Часть 1
8 ноября 2014 г. в 01:54
Бернарду, конечно, сэр Хамфри не доверяет тоже. Молодой чиновник вроде бы искренне старается, но ручаться за то, что он не примет сторону министра можно лишь в большинстве, но никак не в ста процентах случаев. Эта его неуместная преданность Хэкеру… И его глупая, глупая «совесть». Сэр Хамфри знает, что Бернард достаточно смел и умён, чтобы противиться его манипуляциям время от времени — если того требует долг главного личного секретаря министра.
А ещё сэру Хамфри совсем не по нраву те заговорщицкие взгляды, которыми министр, бывает, обменивается с Бернардом.
А сегодня… сэр Хамфри может поклясться, что слышит сдавленный смех Бернарда за своей спиной, когда тот выходит из кабинета, оставляя его с министром наедине. Радостная улыбка Хэкера, адресованная ему, не сулит ничего хорошего и означает редкую тактическую победу политика.
Так что прямо сейчас сэру Хамфри приходится оставить мысли о ненадёжности Бернарда. В данную минуту, впервые за долгое время, Хамфри вынужден признать — точнее, Джим Хэкер вынуждает его признать — свою уязвимость. И поражение.
— На меня давили, господин министр! Требовали!
Как это унизительно — и как освобождает — наконец-то можно сдаться и открыть свою тайну.
— Мы работали сверхурочно! Я… Разумеется, я ничего не смыслю в юридических тонкостях — а иначе мне и не поручили бы осуществлять надзор за тем контрактом! Я был молод! Мне не хватало опыта! Чего вы от меня хотите? Прошло тридцать лет, чёрт возьми!
Неприятно осознавать, что теряешь контроль над собой: сэр Хамфри с удивлением смахивает слёзы и тянется за платком. Судорожно вздохнув, пытается вернуть самообладание.

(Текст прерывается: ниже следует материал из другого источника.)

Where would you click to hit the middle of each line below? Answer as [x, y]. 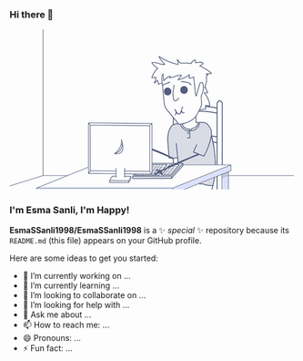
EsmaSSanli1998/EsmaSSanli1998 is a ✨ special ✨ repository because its [149, 230]
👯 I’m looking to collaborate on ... [84, 294]
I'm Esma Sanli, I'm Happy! [70, 211]
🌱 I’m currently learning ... [71, 285]
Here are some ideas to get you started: [84, 258]
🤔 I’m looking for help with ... [76, 304]
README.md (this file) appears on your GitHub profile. [106, 240]
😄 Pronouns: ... [52, 337]
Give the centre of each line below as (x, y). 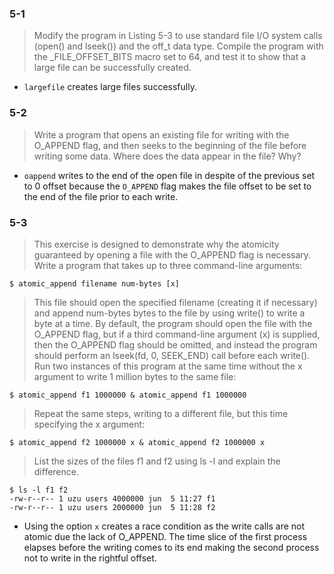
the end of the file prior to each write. (101, 196)
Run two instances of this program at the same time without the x (168, 366)
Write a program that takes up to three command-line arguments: (168, 265)
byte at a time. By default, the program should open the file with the (173, 323)
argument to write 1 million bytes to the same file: (135, 376)
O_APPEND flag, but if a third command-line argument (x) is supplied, (177, 334)
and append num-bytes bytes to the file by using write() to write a (169, 313)
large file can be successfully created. (112, 68)
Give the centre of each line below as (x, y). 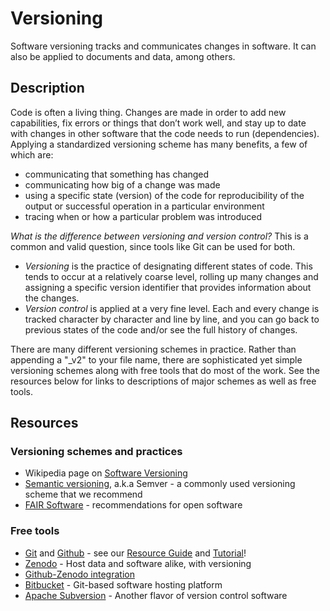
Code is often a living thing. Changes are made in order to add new (148, 112)
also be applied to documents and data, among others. (123, 56)
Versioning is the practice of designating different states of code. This (168, 266)
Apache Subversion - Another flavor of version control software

Оправдываться перед этим человеком, просить его… — это по-настоящему мучительно, больно.
— Хамфри, — Хэкер мягко прерывает его. Но мягкость в его голосе обманчива, чувствует чиновник.
Министр знал, догадывается он.
И всё же сэр Хамфри так взволнован, что всё равно переживает и удивление, и — одновременно — радость, когда Хэкер продолжает:
— Я вас прощаю.
— Правда? — Хамфри даже почти готов поверить, настолько он сейчас не в себе. Но это ловушка. После двадцати пяти лет правительственной службы чиновник прекрасно осознаёт, что это всегда ловушка. Ему известно лучше, чем кому бы то ни было: раз показанную слабость не прощают. Ею пользуются, эксплуатируют, пока не остаётся ничего. Вакуум.
Даже Джим Хэкер в состоянии понять, когда преимущество на его стороне:
— Есть загвоздка, — говорит министр с притворной нерешительностью. — Я хочу помочь вам, Хамфри, правда. Но Совет Южного Дербершира… Его проблема занимает все мои мысли. Если бы мы могли решить её… то сразу же бы перешли к вашей проблеме. Что думаете?
К этому моменту Хамфри уже убрал платок от глаз: он снова, как прежде, спокоен и собран. Куда только подевался сломленный испуганный чиновник, бывший тут минуту назад.
Он понял план Хэкера, уверенного, что теперь ему не скажут нет.
Шантаж.
Хамфри растягивает губы в улыбке. Прикидывает оставшиеся ему ходы.
Увы, его политический господин — и хозяин положения — действительно одержал победу. Шах и мат. И пока министр размышляет вслух о своей дилемме, Хамфри в глубине души (практически полностью атрофировавшейся за десятилетия плетений вероломных интриг) даже впечатлён его победой.
Он уступает, но старается при этом по возможности сохранить лицо:
— Мы не можем изменить закон, господин министр. Но мы можем… проявить некоторую снисходительность, дать городскому совету время и возможность исправиться. В конце концов, совершить ошибку может каждый.
— Совершенно справедливо. Даже лучшие из нас иногда становятся причиной ошибок, — Хэкер убирает со стола газету, главный материал которой сегодня посвящён невосполнимой утрате сорока миллионов фунтов стерлингов британским правительством. — Всё, что можно в таких случаях сделать — простить и жить дальше. Вы со мной согласны, Хамфри?
Двадцать пять лет работы в правительстве научили сэра Хамфри тому, что незачем упорствовать, когда впереди маячит поражение. Компромисс лучше полного разгрома.
Он согласно кивает.
Но это горькое чувство жжёт и не отпускает: он проиграл.
Ему ненавистно это признавать, но на этот раз министр на самом деле одержал над ним верх.